[Source records]

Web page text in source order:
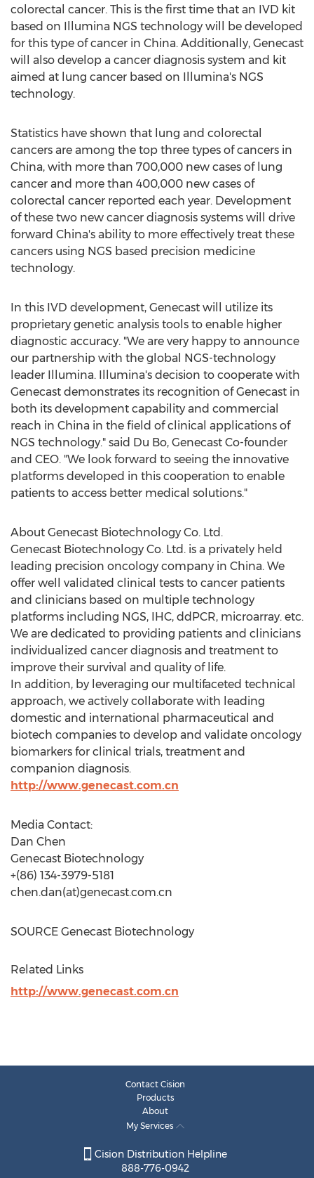
colorectal cancer. This is the first time that an IVD kit
based on Illumina NGS technology will be developed
for this type of cancer in China. Additionally, Genecast
will also develop a cancer diagnosis system and kit
aimed at lung cancer based on Illumina's NGS
technology.
Statistics have shown that lung and colorectal
cancers are among the top three types of cancers in
China, with more than 700,000 new cases of lung
cancer and more than 400,000 new cases of
colorectal cancer reported each year. Development
of these two new cancer diagnosis systems will drive
forward China's ability to more effectively treat these
cancers using NGS based precision medicine
technology.
In this IVD development, Genecast will utilize its
proprietary genetic analysis tools to enable higher
diagnostic accuracy. "We are very happy to announce
our partnership with the global NGS-technology
leader Illumina. Illumina's decision to cooperate with
Genecast demonstrates its recognition of Genecast in
both its development capability and commercial
reach in China in the field of clinical applications of
NGS technology." said Du Bo, Genecast Co-founder
and CEO. "We look forward to seeing the innovative
platforms developed in this cooperation to enable
patients to access better medical solutions."
About Genecast Biotechnology Co. Ltd.
Genecast Biotechnology Co. Ltd. is a privately held
leading precision oncology company in China. We
offer well validated clinical tests to cancer patients
and clinicians based on multiple technology
platforms including NGS, IHC, ddPCR, microarray. etc.
We are dedicated to providing patients and clinicians
individualized cancer diagnosis and treatment to
improve their survival and quality of life.
In addition, by leveraging our multifaceted technical
approach, we actively collaborate with leading
domestic and international pharmaceutical and
biotech companies to develop and validate oncology
biomarkers for clinical trials, treatment and
companion diagnosis.
http://www.genecast.com.cn
Media Contact:
Dan Chen
Genecast Biotechnology
+(86) 134-3979-5181
chen.dan(at)genecast.com.cn
SOURCE Genecast Biotechnology
Related Links
http://www.genecast.com.cn
Contact Cision
Products
About
My Services
Cision Distribution Helpline
888-776-0942
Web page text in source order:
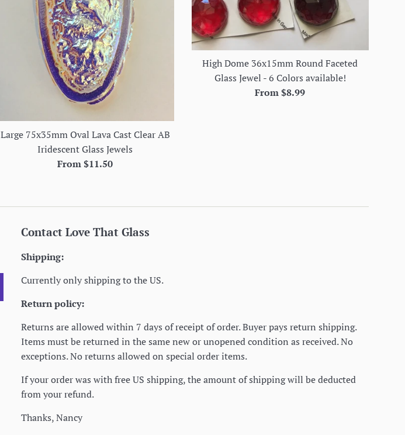
Large 75x35mm Oval Lava Cast Clear AB
Iridescent Glass Jewels
From $11.50
High Dome 36x15mm Round Faceted
Glass Jewel - 6 Colors available!
From $8.99
Contact Love That Glass
Shipping:
Currently only shipping to the US.
Return policy:
Returns are allowed within 7 days of receipt of order. Buyer pays return shipping.
Items must be returned in the same new or unopened condition as received. No
exceptions. No returns allowed on special order items.
If your order was with free US shipping, the amount of shipping will be deducted
from your refund.
Thanks, Nancy
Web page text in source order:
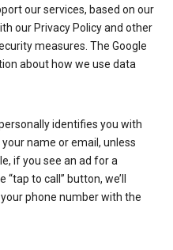
our services, based on our
our Privacy Policy and other
measures. The Google
about how we use data
identifies you with
name or email, unless
if you see an ad for a
to call” button, we’ll
phone number with the
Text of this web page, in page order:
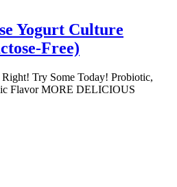
Yogurt Culture
Free)
Right! Try Some Today! Probiotic,
Flavor MORE DELICIOUS
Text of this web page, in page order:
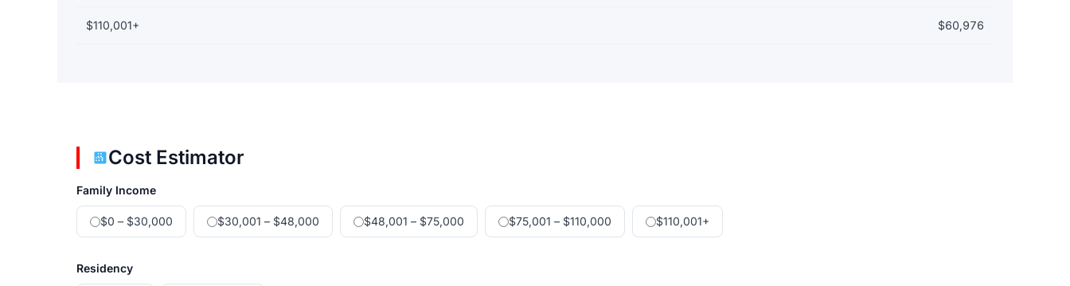
$110,001+ $60,976
Cost Estimator
Family Income
$0 – $30,000 $30,001 – $48,000 $48,001 – $75,000 $75,001 – $110,000 $110,001+
Residency
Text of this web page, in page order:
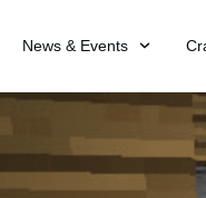
News & Events
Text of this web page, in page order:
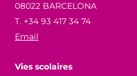
08022 BARCELONA
T. +34 93 417 34 74
Email
Vies scolaires
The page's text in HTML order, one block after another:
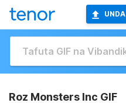
UNDA
Roz Monsters Inc GIF
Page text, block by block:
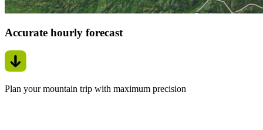
Accurate hourly forecast
Plan your mountain trip with maximum precision
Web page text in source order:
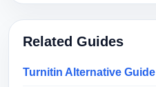
Related Guides
Turnitin Alternative Guide
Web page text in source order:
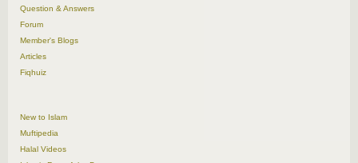
Question & Answers
Forum
Member's Blogs
Articles
Fiqhuiz
New to Islam
Muftipedia
Halal Videos
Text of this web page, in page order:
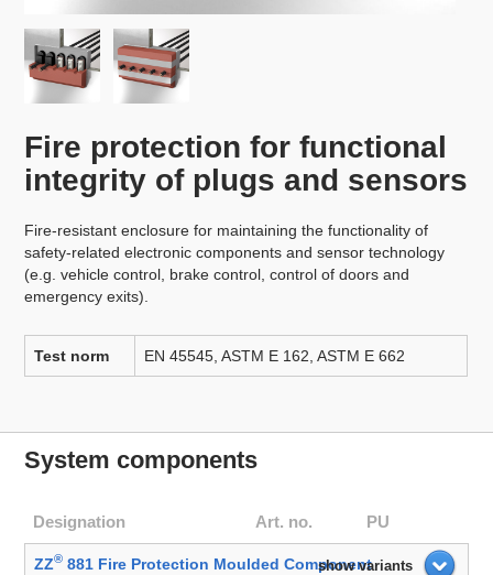
Fire protection for functional
integrity of plugs and sensors
Fire-resistant enclosure for maintaining the functionality of
safety-related electronic components and sensor technology
(e.g. vehicle control, brake control, control of doors and
emergency exits).
Test norm EN 45545, ASTM E 162, ASTM E 662
System components
Designation Art. no. PU
ZZ® 881 Fire Protection Moulded Component
show variants
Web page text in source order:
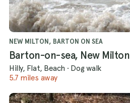
NEW MILTON, BARTON ON SEA
Barton-on-sea, New Milton
Hilly, Flat, Beach · Dog walk
5.7 miles away
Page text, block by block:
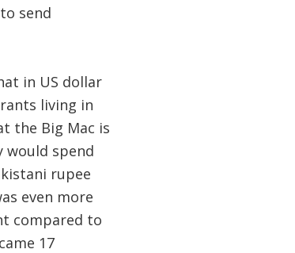
send
in US dollar
living in
the Big Mac is
would spend
rupee
even more
compared to
17
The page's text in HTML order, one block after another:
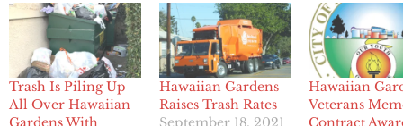
Trash Is Piling Up
All Over Hawaiian
Gardens With
Hawaiian Gardens
Raises Trash Rates
September 18, 2021
Hawaiian
Veterans
Contract
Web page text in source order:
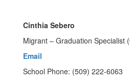
Cinthia Sebero
Migrant – Graduation Specialist
Email
School Phone: (509) 222-6063
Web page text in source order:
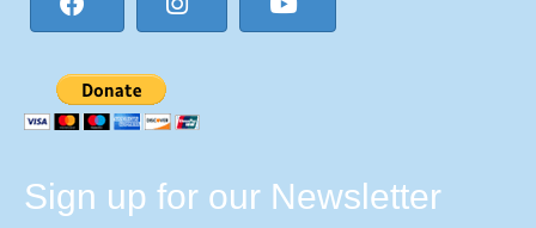
Sign up for our Newsletter
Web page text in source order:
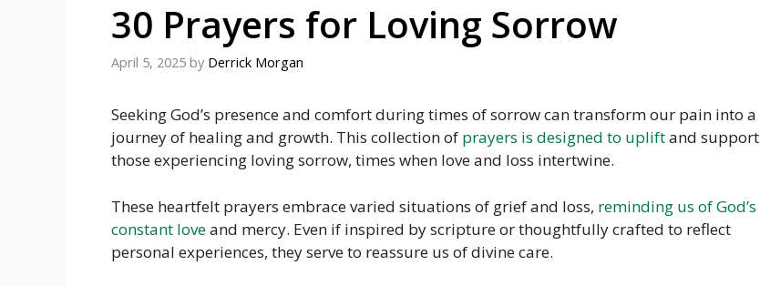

Exercise details.
Copy the data word for word and omit every picture.

Result below.
Web page text in source order:
colorectal cancer. This is the first time that an IVD kit
based on Illumina NGS technology will be developed
for this type of cancer in China. Additionally, Genecast
will also develop a cancer diagnosis system and kit
aimed at lung cancer based on Illumina's NGS
technology.
Statistics have shown that lung and colorectal
cancers are among the top three types of cancers in
China, with more than 700,000 new cases of lung
cancer and more than 400,000 new cases of
colorectal cancer reported each year. Development
of these two new cancer diagnosis systems will drive
forward China's ability to more effectively treat these
cancers using NGS based precision medicine
technology.
In this IVD development, Genecast will utilize its
proprietary genetic analysis tools to enable higher
diagnostic accuracy. "We are very happy to announce
our partnership with the global NGS-technology
leader Illumina. Illumina's decision to cooperate with
Genecast demonstrates its recognition of Genecast in
both its development capability and commercial
reach in China in the field of clinical applications of
NGS technology." said Du Bo, Genecast Co-founder
and CEO. "We look forward to seeing the innovative
platforms developed in this cooperation to enable
patients to access better medical solutions."
About Genecast Biotechnology Co. Ltd.
Genecast Biotechnology Co. Ltd. is a privately held
leading precision oncology company in China. We
offer well validated clinical tests to cancer patients
and clinicians based on multiple technology
platforms including NGS, IHC, ddPCR, microarray. etc.
We are dedicated to providing patients and clinicians
individualized cancer diagnosis and treatment to
improve their survival and quality of life.
In addition, by leveraging our multifaceted technical
approach, we actively collaborate with leading
domestic and international pharmaceutical and
biotech companies to develop and validate oncology
biomarkers for clinical trials, treatment and
companion diagnosis.
http://www.genecast.com.cn
Media Contact:
Dan Chen
Genecast Biotechnology
+(86) 134-3979-5181
chen.dan(at)genecast.com.cn
SOURCE Genecast Biotechnology
Related Links
http://www.genecast.com.cn
Contact Cision
Products
About
My Services
Cision Distribution Helpline
888-776-0942
Web page text in source order:
Large 75x35mm Oval Lava Cast Clear AB
Iridescent Glass Jewels
From $11.50
High Dome 36x15mm Round Faceted
Glass Jewel - 6 Colors available!
From $8.99
Contact Love That Glass
Shipping:
Currently only shipping to the US.
Return policy:
Returns are allowed within 7 days of receipt of order. Buyer pays return shipping.
Items must be returned in the same new or unopened condition as received. No
exceptions. No returns allowed on special order items.
If your order was with free US shipping, the amount of shipping will be deducted
from your refund.
Thanks, Nancy
Web page text in source order:
our services, based on our
our Privacy Policy and other
measures. The Google
about how we use data
identifies you with
name or email, unless
if you see an ad for a
to call” button, we’ll
phone number with the
Text of this web page, in page order:
Yogurt Culture
Free)
Right! Try Some Today! Probiotic,
Flavor MORE DELICIOUS
Text of this web page, in page order:
$110,001+ $60,976
Cost Estimator
Family Income
$0 – $30,000 $30,001 – $48,000 $48,001 – $75,000 $75,001 – $110,000 $110,001+
Residency
Text of this web page, in page order:
News & Events
Text of this web page, in page order:
08022 BARCELONA
T. +34 93 417 34 74
Email
Vies scolaires
The page's text in HTML order, one block after another:
UNDA
Roz Monsters Inc GIF
Page text, block by block:
Accurate hourly forecast
Plan your mountain trip with maximum precision
Web page text in source order:
Related Guides
Turnitin Alternative Guide
Web page text in source order:
Question & Answers
Forum
Member's Blogs
Articles
Fiqhuiz
New to Islam
Muftipedia
Halal Videos
Text of this web page, in page order:
Fire protection for functional
integrity of plugs and sensors
Fire-resistant enclosure for maintaining the functionality of
safety-related electronic components and sensor technology
(e.g. vehicle control, brake control, control of doors and
emergency exits).
Test norm EN 45545, ASTM E 162, ASTM E 662
System components
Designation Art. no. PU
ZZ® 881 Fire Protection Moulded Component
show variants
Web page text in source order:
NEW MILTON, BARTON ON SEA
Barton-on-sea, New Milton
Hilly, Flat, Beach · Dog walk
5.7 miles away
Page text, block by block:
send
in US dollar
living in
the Big Mac is
would spend
rupee
even more
compared to
17
The page's text in HTML order, one block after another:
Trash Is Piling Up
All Over Hawaiian
Gardens With
Hawaiian Gardens
Raises Trash Rates
September 18, 2021
Hawaiian
Veterans
Contract
Web page text in source order:
Cinthia Sebero
Migrant – Graduation Specialist
Email
School Phone: (509) 222-6063
Web page text in source order:
Sign up for our Newsletter
Web page text in source order:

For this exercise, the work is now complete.